It was a regular day for most people, milling about in the town square, moving on with their lives. But not for me. Staring blankly on the stream of people in a quiet corner of my favorite nook, I try to numb myself through false positivity, rationalizing myself that I could get over this.
You know the feeling of having a limb torn apart or missing a piece of a puzzle? That’s what I feel at the moment. I’m a mess, you know. A beautiful, marvelous mess.
Just then someone caught my empty gaze. Feeling embarrassed and dissed, I turned away. Just like the way he used to do to me when he catches me spacing out.
Even the simplest things like that hurts. Blinking, I stood up and gather my things as I realized that I’ve been there for almost an hour. I need another space to brood, so I forced my feet to trudge in the direction of the public park. I almost went home when all the couples in the world decided to come to the park and swarm like flies.
Rolling my eyes at my errant bitterness, I sought another quiet corner – this time with privacy – an empty bench with drooping wisteria blooms overhead. It was such a beautiful scenery, but I don’t have the heart to appreciate it at the moment.
For that heart of mine have been crashed a few days ago.
Think about it, I’ve been the one who asked to break it, but I’m still confused. Maybe a little pang of regret swells in my mind, but I squashed it down. I stared hard overhead, not minding the subtle scrutiny of passers-by. I’ve been the one who asked for distance, he was the one who demanded for patience. For he believed that we’d still be together, and I believed that this is the beginning of the end.
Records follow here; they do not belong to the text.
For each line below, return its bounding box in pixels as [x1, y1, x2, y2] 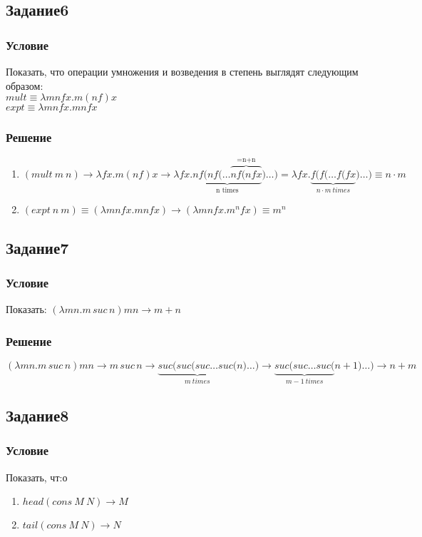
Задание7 [6, 236, 69, 258]
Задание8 [6, 404, 69, 426]
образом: [6, 78, 43, 93]
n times [215, 186, 239, 194]
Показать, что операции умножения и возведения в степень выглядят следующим [6, 64, 359, 78]
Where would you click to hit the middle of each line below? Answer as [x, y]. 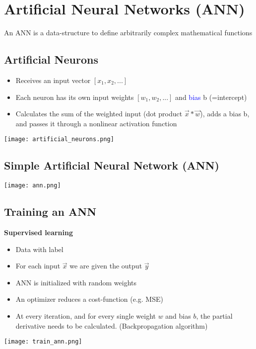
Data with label [39, 249]
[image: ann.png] [32, 186]
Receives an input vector [53, 80]
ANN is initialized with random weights [76, 282]
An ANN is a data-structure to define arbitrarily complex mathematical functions [128, 33]
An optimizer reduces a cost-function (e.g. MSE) [89, 299]
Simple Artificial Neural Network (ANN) [112, 165]
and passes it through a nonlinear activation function [96, 123]
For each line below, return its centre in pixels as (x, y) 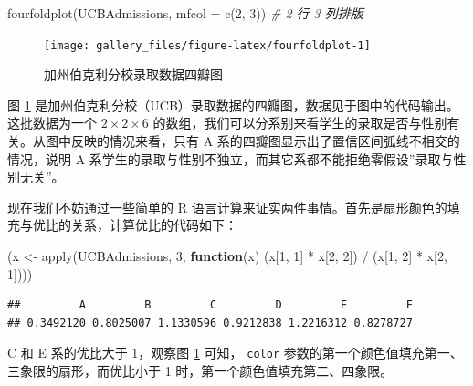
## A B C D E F (210, 305)
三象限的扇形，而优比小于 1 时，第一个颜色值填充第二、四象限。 (200, 371)
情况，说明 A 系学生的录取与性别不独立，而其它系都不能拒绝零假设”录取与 (231, 158)
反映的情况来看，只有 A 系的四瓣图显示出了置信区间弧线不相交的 (265, 141)
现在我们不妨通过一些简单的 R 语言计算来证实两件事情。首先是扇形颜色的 (227, 207)
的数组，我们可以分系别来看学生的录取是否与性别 (300, 123)
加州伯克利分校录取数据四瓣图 (133, 74)
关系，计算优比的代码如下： (154, 225)

I can’t believe myself because I’m feeling regretful for falling out of love with him. Yes, I still love him, but not enough to make him stay.
I know, he’s the best thing that’s ever happened, but I guess time and circumstances proved that we can’t be together. And I also would like to set my priorities straight. Because when I was with him I felt lost. Until to the extent that I don’t know what I am doing anymore.
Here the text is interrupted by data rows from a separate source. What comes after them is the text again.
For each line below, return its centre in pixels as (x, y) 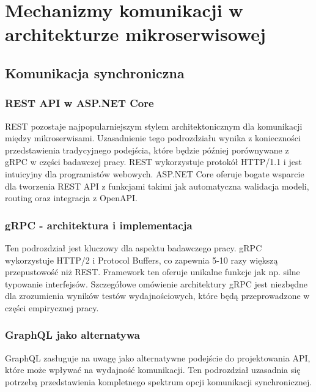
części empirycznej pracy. (52, 307)
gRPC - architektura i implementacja (99, 225)
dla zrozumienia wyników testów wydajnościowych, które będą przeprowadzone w (157, 296)
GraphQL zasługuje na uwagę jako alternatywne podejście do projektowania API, (158, 357)
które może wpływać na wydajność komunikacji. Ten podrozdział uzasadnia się (153, 370)
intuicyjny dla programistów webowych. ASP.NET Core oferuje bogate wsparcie (155, 173)
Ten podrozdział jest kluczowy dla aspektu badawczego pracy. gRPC (134, 247)
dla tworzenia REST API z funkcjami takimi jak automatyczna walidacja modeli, (157, 186)

Looking back, he was my exact juxtaposition, a grain of salt in my wound. The reason I smile, the reason I got mad, the reason I cry.
And now that he’s out of my life, I really like to forget him. But for now, I’ll just brood until it doesn’t hurt anymore.
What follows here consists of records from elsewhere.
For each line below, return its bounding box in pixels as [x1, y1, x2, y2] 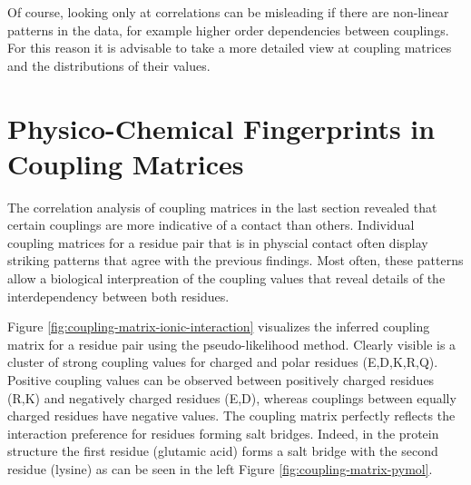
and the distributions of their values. [7, 55, 211, 74]
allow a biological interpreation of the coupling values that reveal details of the [7, 269, 446, 288]
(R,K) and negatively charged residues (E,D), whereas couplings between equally [7, 388, 456, 407]
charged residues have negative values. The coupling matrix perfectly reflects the [7, 406, 456, 425]
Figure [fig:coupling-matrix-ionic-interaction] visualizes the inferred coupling [7, 317, 430, 336]
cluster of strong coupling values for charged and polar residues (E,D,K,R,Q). [7, 352, 438, 371]
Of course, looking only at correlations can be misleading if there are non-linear [7, 3, 449, 21]
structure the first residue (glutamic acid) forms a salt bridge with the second [7, 441, 438, 460]

Hi! This is one of the longest songfics I’ve written, and the first to have a first person POV. *grins* As you may have known, this was inspired by Birdy’s cover of Bon Iver’s “Skinny Love” and you know I’m a sucker for ballads, mellow music so I made my own take of the song. Please don’t kill me. By the way, I also apologize for the lack of appropriate title HAHA
I have another version of this songfic but I opted to post this one because the content is more appropriate for the lyrics than its twin HAHA I’ll try my best to write another of these babies bc I’m having fun writing them. In the meantime, I’ll post maybe random commentaries or poetry.